We calculate, on a net basis on the group, always between EUR 50 million and EUR 70 million.
Thank you.
Thank you. We have a follow-up question from Michael Hutter from Berenberg. Please go ahead.
Thank you so much. Just to say, firstly on the sale of these three smaller countries, is there, would there be any impact to come either in solvency or earnings or anything?
All done, Michael, in the year end 2024, so we had more or less a de-consolidation done so far. Out of the situation, as these countries are not that significant, we did not move them into the other P&L position. It no matter what the result is, no matter what happens, all done, no impact.
Fantastic.
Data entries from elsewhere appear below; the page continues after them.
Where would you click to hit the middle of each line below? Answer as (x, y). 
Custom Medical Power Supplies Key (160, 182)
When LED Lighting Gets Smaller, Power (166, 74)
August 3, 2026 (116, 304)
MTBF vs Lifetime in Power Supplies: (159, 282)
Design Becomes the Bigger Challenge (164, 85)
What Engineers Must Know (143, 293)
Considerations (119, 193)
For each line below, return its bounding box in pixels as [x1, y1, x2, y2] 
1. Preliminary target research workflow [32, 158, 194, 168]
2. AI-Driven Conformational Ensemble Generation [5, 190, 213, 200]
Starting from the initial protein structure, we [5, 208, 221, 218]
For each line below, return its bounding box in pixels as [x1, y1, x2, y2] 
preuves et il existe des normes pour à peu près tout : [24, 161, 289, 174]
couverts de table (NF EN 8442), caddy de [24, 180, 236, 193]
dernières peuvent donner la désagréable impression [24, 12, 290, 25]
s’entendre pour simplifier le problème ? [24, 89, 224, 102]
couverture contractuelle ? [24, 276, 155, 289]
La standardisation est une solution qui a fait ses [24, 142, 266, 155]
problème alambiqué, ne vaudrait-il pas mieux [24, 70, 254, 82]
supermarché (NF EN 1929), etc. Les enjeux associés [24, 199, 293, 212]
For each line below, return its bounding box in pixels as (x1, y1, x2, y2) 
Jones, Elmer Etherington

And then just a kind of finishing question, because I spoke to your lovely IR this morning, and they said, "Oh, yeah, the life was not so bad despite the fact that we haven't launched new policies." And I was thinking, "Ooh, they're about to launch new policies." So it's really a question of, am I assuming right and whatever.
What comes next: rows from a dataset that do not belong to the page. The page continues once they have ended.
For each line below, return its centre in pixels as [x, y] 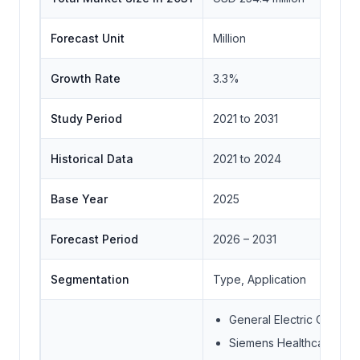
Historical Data [92, 158]
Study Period [86, 118]
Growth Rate [86, 78]
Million [229, 38]
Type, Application [260, 279]
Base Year [79, 198]
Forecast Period [94, 239]
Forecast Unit [88, 38]
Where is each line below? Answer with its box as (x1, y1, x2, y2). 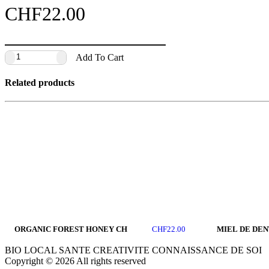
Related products (5, 77, 74, 88)
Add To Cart (76, 52, 124, 62)
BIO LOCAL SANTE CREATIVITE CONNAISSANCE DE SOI (5, 244, 262, 255)
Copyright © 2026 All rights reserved (5, 255, 146, 266)
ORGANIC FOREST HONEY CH (14, 225, 127, 234)

Say again? I didn't get it.
Are you going to launch some new life policies which would be?
Life policies, yeah, we haven't placed some product features and some new products that we want to launch to market. Please understand that officially I cannot explain you no more because of competition rules.
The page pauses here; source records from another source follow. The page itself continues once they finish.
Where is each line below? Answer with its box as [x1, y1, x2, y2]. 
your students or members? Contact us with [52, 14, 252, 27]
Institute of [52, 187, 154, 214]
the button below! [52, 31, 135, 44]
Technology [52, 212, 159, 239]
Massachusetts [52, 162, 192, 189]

Absolutely. Okay. Lovely. Thank you.
Okay. One question. Thomas?
Oh, sorry. Can you hear me?
Yes.
Thanks. Just a quick follow-up on an earlier question. When you were saying about the life release, CSM release in life that was a bit higher in the quarter, if you can just clarify, is that a level that you think is going to be sustainably higher, or is it just that was a one-off effect in the quarter? Another thing is, on the external reinsurance, I'm sorry to bring this up, I know you mentioned it during the CMD. Do you have any figures on where, how much premiums externally, like third party, have you written so far, or what's the target? Any number you can give me on the third party reinsurance that you want to do would be helpful.
Yeah.
Thank you.
First of all, you can count the CSM release as sustainable with 15 macro requirements. It is okay. There is no one-off. The question on the reinsurance side, we expect for this year around a premium of EUR 200 million-EUR 250 million and calculate on an 8% earnings, on average. This business is something that we expect, strategic-wise at UNIQA, to be between EUR 300 million and EUR 500 million in the future.
Perfect. Thank you.
Thank you. It seems this was the last question today, but I'd like to hand it all back over to Kurt for closing remarks. Over to you, sir.
Thank you. And also thank you for your participation, for your views, ladies and gentlemen. I wish you a nice weekend. Stay healthy and see and hear you soon. All the best. Goodbye.
Thank you. This concludes today's conference call. Thank you for your participation, ladies and gentlemen. You may now disconnect.